Please give an exact copy of every line from the one holding "the indigenous entrepreneurs" through the final line of the records below.

----

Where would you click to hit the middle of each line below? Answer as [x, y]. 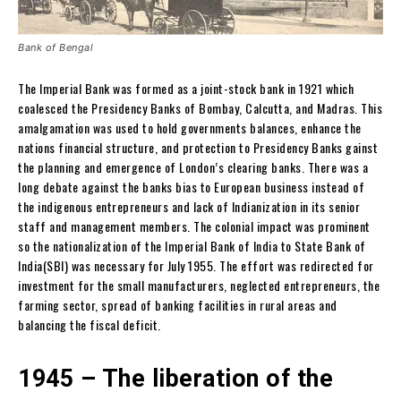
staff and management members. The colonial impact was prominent [194, 226]
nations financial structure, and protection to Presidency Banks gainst [198, 148]
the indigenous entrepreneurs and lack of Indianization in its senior [189, 207]
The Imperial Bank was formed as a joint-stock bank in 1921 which [186, 89]
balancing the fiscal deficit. [90, 325]
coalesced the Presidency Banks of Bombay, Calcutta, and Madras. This [200, 108]
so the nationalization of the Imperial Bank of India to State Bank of [192, 246]
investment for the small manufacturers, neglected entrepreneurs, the [199, 286]

----

RESULT OF THIS TASK:
the indigenous entrepreneurs and lack of Indianization in its senior [189, 207]
The Imperial Bank was formed as a joint-stock bank in 1921 which [186, 89]
balancing the fiscal deficit. [90, 325]
coalesced the Presidency Banks of Bombay, Calcutta, and Madras. This [200, 108]
so the nationalization of the Imperial Bank of India to State Bank of [192, 246]
investment for the small manufacturers, neglected entrepreneurs, the [199, 286]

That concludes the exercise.